(Data listing)

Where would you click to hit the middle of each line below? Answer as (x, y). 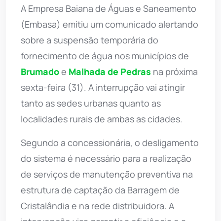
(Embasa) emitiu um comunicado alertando (110, 24)
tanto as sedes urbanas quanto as (91, 103)
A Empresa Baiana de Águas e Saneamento (109, 8)
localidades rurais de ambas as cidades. (102, 119)
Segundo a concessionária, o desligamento (110, 142)
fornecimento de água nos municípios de (105, 55)
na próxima (174, 71)
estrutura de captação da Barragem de (100, 190)
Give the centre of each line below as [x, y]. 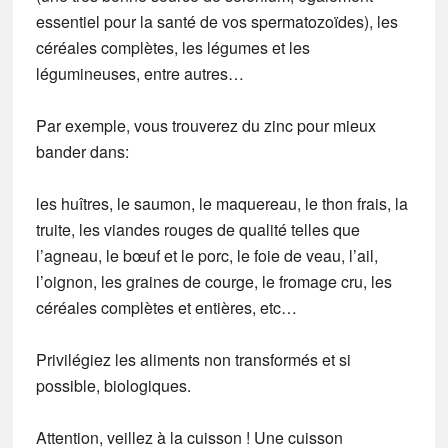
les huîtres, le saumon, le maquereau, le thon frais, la [221, 203]
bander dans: [82, 151]
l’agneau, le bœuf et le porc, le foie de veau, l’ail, [206, 255]
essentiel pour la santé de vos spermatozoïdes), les [216, 21]
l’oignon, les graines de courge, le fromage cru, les [213, 281]
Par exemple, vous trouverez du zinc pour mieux [205, 125]
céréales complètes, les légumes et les [172, 47]
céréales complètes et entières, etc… [166, 307]
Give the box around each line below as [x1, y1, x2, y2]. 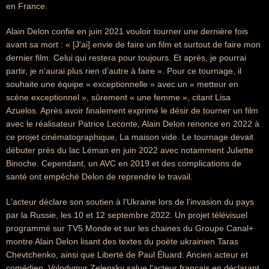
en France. [6, 1, 47, 11]
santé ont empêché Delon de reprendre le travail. [6, 172, 193, 181]
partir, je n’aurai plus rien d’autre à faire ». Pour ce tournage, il [6, 66, 241, 76]
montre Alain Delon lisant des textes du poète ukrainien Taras [6, 237, 238, 246]
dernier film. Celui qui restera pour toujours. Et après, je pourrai [6, 53, 246, 62]
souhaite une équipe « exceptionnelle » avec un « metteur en [6, 79, 238, 89]
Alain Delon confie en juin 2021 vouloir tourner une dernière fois [6, 26, 248, 36]
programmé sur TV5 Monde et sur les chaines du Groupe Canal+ [6, 223, 253, 233]
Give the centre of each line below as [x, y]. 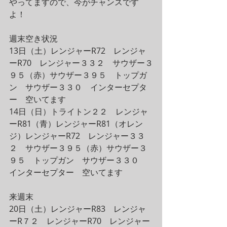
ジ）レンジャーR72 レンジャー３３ [77, 136]
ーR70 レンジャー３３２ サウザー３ [81, 63]
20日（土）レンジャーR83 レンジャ [78, 209]
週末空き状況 [33, 39]
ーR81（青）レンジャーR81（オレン [76, 124]
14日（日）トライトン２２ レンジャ [79, 111]
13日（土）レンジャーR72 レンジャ [78, 51]
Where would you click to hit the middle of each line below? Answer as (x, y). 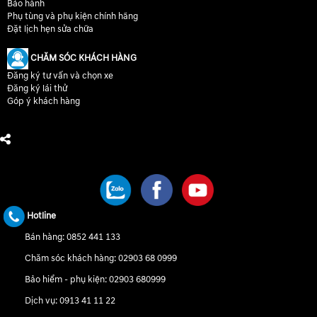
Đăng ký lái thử (37, 88)
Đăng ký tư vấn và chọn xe (60, 75)
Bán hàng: (46, 237)
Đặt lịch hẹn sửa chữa (50, 29)
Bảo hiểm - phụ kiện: (67, 279)
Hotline (40, 215)
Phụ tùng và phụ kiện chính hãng (73, 16)
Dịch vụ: (42, 300)
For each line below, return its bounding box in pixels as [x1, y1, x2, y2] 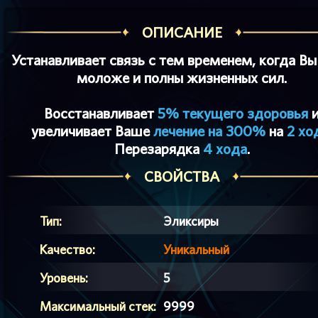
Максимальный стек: [40, 299, 156, 314]
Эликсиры [163, 214, 219, 229]
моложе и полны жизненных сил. [77, 69, 287, 87]
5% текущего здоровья [158, 104, 308, 122]
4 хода [202, 140, 247, 158]
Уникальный [163, 242, 229, 257]
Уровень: [40, 270, 88, 285]
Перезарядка [114, 140, 203, 158]
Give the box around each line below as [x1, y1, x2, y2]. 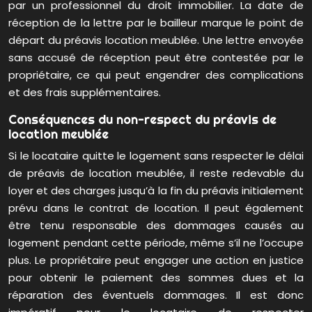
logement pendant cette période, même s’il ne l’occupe [8, 235, 304, 251]
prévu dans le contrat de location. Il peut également [8, 201, 304, 216]
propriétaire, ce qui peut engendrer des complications [8, 68, 304, 83]
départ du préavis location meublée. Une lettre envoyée [8, 33, 304, 48]
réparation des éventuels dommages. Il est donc [8, 288, 304, 303]
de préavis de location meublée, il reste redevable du [8, 166, 304, 181]
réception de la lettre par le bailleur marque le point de [8, 15, 304, 31]
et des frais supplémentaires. [8, 85, 161, 100]
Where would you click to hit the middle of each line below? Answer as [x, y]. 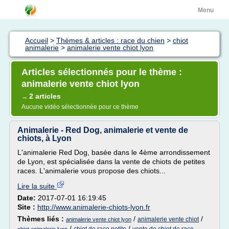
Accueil [37, 40]
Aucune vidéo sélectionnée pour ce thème [80, 107]
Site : [27, 207]
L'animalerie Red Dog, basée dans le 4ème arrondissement [114, 152]
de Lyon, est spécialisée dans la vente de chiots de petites [111, 162]
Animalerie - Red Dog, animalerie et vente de [103, 130]
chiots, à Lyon [44, 138]
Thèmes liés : [42, 219]
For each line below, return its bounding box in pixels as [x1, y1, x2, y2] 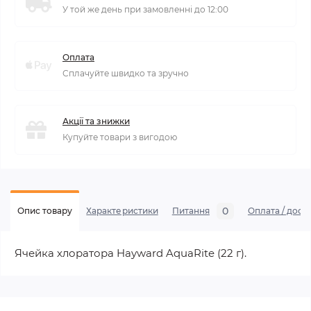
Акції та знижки [62, 115, 130, 126]
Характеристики [86, 205, 158, 216]
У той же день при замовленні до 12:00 [62, 3, 228, 15]
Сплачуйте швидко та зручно [62, 67, 189, 78]
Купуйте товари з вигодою [62, 131, 177, 142]
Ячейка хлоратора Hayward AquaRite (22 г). [15, 246, 246, 260]
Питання [171, 205, 210, 216]
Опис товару [17, 205, 73, 216]
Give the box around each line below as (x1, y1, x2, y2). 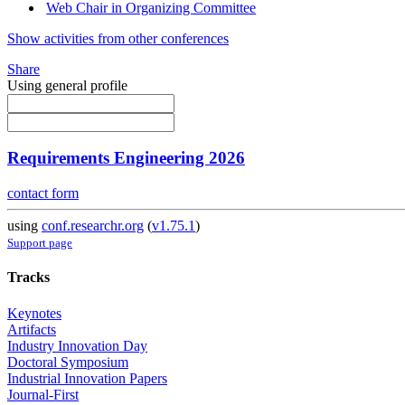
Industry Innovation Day (7, 337, 147, 353)
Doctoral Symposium (7, 353, 128, 370)
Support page (7, 236, 72, 250)
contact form (7, 185, 79, 202)
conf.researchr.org (42, 218, 144, 234)
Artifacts (7, 321, 56, 337)
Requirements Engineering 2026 (7, 148, 245, 168)
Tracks (7, 269, 50, 286)

(End Data listing)

### Aim of the task
Give the number of lines in the records above in which the word "animalerie" appears. Include no other text.

### Answer to this exercise
2